◆ Directions: The response should hold each line from the entries below where "days" is found.

◆ Raw data:
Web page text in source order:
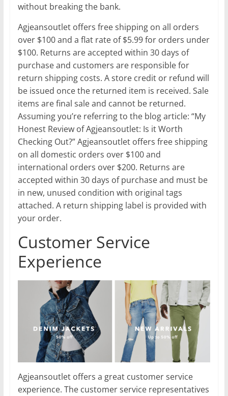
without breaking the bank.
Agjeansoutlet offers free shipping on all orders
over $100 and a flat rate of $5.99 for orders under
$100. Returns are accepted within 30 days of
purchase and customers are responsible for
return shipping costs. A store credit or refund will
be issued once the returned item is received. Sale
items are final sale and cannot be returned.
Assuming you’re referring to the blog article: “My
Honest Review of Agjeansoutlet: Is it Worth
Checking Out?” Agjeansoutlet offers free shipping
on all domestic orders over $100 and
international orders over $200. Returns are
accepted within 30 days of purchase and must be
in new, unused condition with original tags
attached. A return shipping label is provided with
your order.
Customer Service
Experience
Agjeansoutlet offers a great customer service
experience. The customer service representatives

◆ Reply to the exercise:
$100. Returns are accepted within 30 days of
accepted within 30 days of purchase and must be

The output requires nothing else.